Gênes 2001. Une mémoire de l'avenir (séminaire 1)


Début 2020, Pietro Marcello, Francesco Munzi et Alice Rohrwacher entamaient le tournage d’un film à travers l’Italie, Futura, à la rencontre de garçons et de filles pas encore sortis de l’adolescence, pour les écouter raconter leurs rêves et leurs visions de l’avenir. Hasard ou mauvais présage, leur film fut interrompu par la pandémie de Covid-19 et devint du même coup un témoignage inédit sur une génération confrontée à un futur qui paraissait soudain plus incertain. Ce n’est pourtant pas pour ses lendemains qui déchantent que le film m’a interpellée, mais pour une espèce d’amnésie du passé qui surgit de manière inattendue au détour d’une séquence. À Gênes, Alice Rohrwacher discute avec des lycéens de la Scuola Diaz. Elle évoque son émotion au souvenir de la tragédie du contre-sommet du G8 qui s’est jouée entre ces murs, dans la nuit du 21 juillet 2001. Silence surpris de ses interlocuteurs. Aucun n’a connaissance des faits, et le G8 ne leur évoque que de vagues récits de ville fortifiée pour accueillir les chefs des États les plus puissants de la planète. Elle leur raconte alors le raid de la police dans l’école qui abritait le centre des médias alternatifs et où dormaient cette nuit-là une centaine de personnes. L’un d’entre eux semble se souvenir de l’histoire d’un garçon qui avait été tué ailleurs dans la ville, mais sans doute le garçon, comme ceux qui dormaient dans l’école, avaient-ils des choses à se reprocher, car on n’est jamais victime de répression policière sans raison. En 2021, ces jeunes gens de l’école Diaz, qui n’étaient pas nés il y a vingt ans, ne peuvent imaginer qu’on puisse être battu et massacré sans avoir commis quelque crime, tandis qu’Alice Rohrwacher, qui avait une vingtaine d’années en 2001, ne peut revenir à Gênes sans voir resurgir les images d’une ville transformée en champ de bataille où les forces de l’ordre confondaient les manifestants altermondialistes avec l’ennemi.
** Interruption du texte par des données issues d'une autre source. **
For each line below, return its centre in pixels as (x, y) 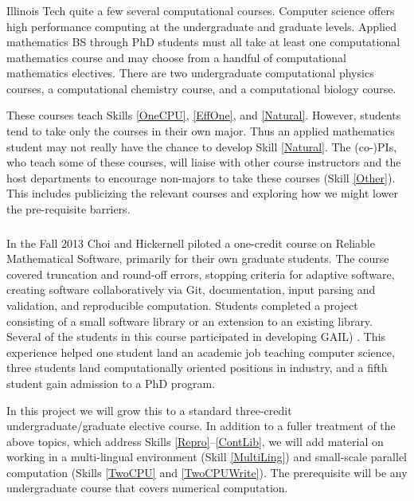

L’écart entre la mémoire douloureuse d’un côté, et l’amnésie ou l’ignorance de l’autre, se mesure à l’aune de cette incompréhension réciproque, qui témoigne peut-être moins de la différence des générations et de la dépolitisation d’une partie de la jeunesse (après tout, il y a sans doute d’autres jeunes gens du même âge que ceux-ci qui n’ignorent rien des événements de 2001) que de la conflictualité des mémoires et de ce qu’on n’hérite pas des mêmes blessures ni de la même histoire.

Retour à Gênes

Quels récits subsistent de ces journées de mobilisation de juillet 2001 ? Quelles mémoires en ont été transmises ? Quelles images en constituent l’archive collective ? Celles et ceux qui y étaient ne savent pas toujours par où entamer leurs récits. Pour certains, Gênes fut l’aboutissement d’un répertoire d’action militant aussi bien que de logiques médiatiques et policières qui s’étaient sédimentés au fil des contre-sommets – à Seattle en 1999, à Prague en 2000 ou encore à Göteborg en juin 2001, où la police suédoise avait tiré à balles réelles sur les manifestants. Pour d’autres, elle fut une fête désenchantée, qui devait sonner le glas du mouvement altermondialiste né deux ans plus tôt : « Aujourd’hui, il faudrait cheminer à rebours, retrouver le souvenir des petites routes alpestres parcourues dans un rêve puéril de clandestins. (…) Un été 2001. Cela commence comme un teen movie, les affects jetés en vrac.[1] » Moment fondateur et rupture, creuset de modes d’action et traumatisme, histoire de la violence et affects militants, Gênes fut tout cela à la fois. En déplier l’héritage aujourd’hui n’est pas chose aisée, d’autant qu’aucune action judiciaire n’a permis d’en exorciser les blessures : il y a bien eu par exemple un « procès de l’école Diaz » en 2008, lors duquel des responsables de la police italienne ont été condamnés pour coups et blessures et falsification de preuves (on avait trouvé dans l’école des cocktails Molotov dont il fut ensuite prouvé qu’ils avaient été introduits par les policiers eux-mêmes). Aucun d’entre eux n’a cependant purgé sa peine, exemptés par une loi d’amnistie de 2006. À la différence des policiers, dix militants ont été poursuivis et lourdement condamnés pour avoir causé des dommages matériels, en vertu d’une loi « dévastation et saccage » héritée du régime de Mussolini. Parmi eux, Vincenzo Vecchi, résidant dans un petit village du Morbihan, fait aujourd’hui encore l’objet d’une demande d’extradition par l’Italie. Mais l’héritage de Gênes ne concerne ni ses seuls protagonistes ni les événements du passé, car cette histoire nous parle du présent : celui d’une « stratégie de la tension » érigée en modèle de contrôle social, celui de violences policières qui se comptent en morts et en mutilés, celui d’une « bataille des images[2] » qui a vu s’ériger l’une contre l’autre la rhétorique de la preuve et le soupçon complotiste à travers les usages médiatiques, politiques et judiciaires des images.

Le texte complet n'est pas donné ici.